FelipeFTN / Emoji-Copy

😄 Emoji copy is a versatile extension designed to simplify emoji selection and clipboard management.
https://extensions.gnome.org/extension/6242/emoji-copy/
GNU General Public License v3.0
106 stars 12 forks source link

transparency, trust, emscripten, XMLHttpRequest #53

Closed fholzer closed 4 months ago

fholzer commented 4 months ago

First off, thanks you for taking the time to work on this project.

I like browsing the source code of new project I consider using. Especially so if they are forks of prior work, looking specifically at the diff to the original source code. As someone not familiar with what emscripten usually outputs i can only guess that it is probably normal that the code it generates includes things like large base64 blobs as well XMLHttpRequest. The XMLHttpRequest is a bit confusing as there's no obvious reason for this project to make http requests - though I suppose this could be some Gnome related thing. Usually this would be a red flag from security point of view.

Anyway, where I'm going with this is that for the sake of transparency it would be really great if the repository included the source code of whatever was compiled using emscripten here, instead of the compiled code - and compile these at build time. This would drastically improve transparency wrt. what the code does.

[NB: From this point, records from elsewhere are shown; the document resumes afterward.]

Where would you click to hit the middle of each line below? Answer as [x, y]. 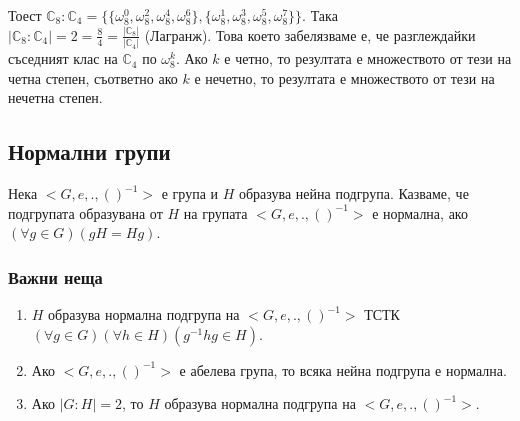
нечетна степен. [55, 97]
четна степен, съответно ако [93, 77]
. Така [320, 15]
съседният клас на [63, 58]
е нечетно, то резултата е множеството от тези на [344, 77]
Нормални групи [89, 151]
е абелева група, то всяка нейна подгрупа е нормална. [343, 369]
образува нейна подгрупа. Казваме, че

FelipeFTN commented 4 months ago

Hello, Buddy! Thank you for sharing your thoughts about this project! 💯

I'm also a huge fan of exploring source codes, also, transparency on the way I use tools is also very important to me! 🔍 I'm very interested about your findings over this project, but I'm also quite confused about what do you mean by emscripten stuff in the project. Can you give me some examples/evidences about this? As for the XMLHttpRequest, I can ensure you the extension itself does not share any data, or communicates directly with any tracker server or anything like that. 😄 Perhaps this might be something with Gnome Extensions doing requests to its server to get any updates from extensions? I don't know, maybe further investigation might be required for this.

But I really appreciate your idea. The way it works today, all the code is manually "compiled" - through make - and the generated .zip file is sent by me to gnome extensions. A better move would be to automatically "deploy" it to gnome extensions with some sort of CI/CD. That's actually a good idea for the next features!

Anyway, for today's action on transparency, you can always check out what is the code installed into your machine. Since all the extensions are installed using the Gnome Extension app, Emoji Copy cannot control, or chose some different path or installation - it's all controlled by Gnome Extension. So, you can read the code in your machine by accessing ~/.local/share/gnome-shell/extensions/emoji-copy@felipeftn/. All the Javascript code that is compiled with Makefile should be there. 🚀

If I misunderstood something, or didn't get your idea, feel free to share some images, screenshots, links or stuff to enrich our conversation!

Thanks for your report!

fholzer commented 4 months ago

sorry, seems I forgot to add a link to the file i was referring to. Here it is: https://github.com/FelipeFTN/Emoji-Copy/blob/master/emoji-copy%40felipeftn/libs/sql/sql.js Though I realize now that the file is just downloaded from https://github.com/sql-js/sql.js/releases/tag/v1.10.2 Is it node possible to specify it as dependency and load it using e.g. require('sql-wasm.js')?

FelipeFTN commented 4 months ago

@fholzer No problem haha!

Unfortunately, we cannot import dependencies like this, by using node require. Life would be much easier if we could hahaha :sweat_smile:

That's why we need this file in libs for SQLite connection. There are not many differences between the file from libs and the file from the releases v1.10.2. We just added a line exporting with modules for compatibility with Gnome Extension.

I don't like the way we did this, but It was the only good way. We also could use a native library to achieve this, called libgda, which allows us to use SQLite directly from JavaScript. But we could not keep using this library, because of a bug in OpenSuse distributions, which the extension was not working in any way.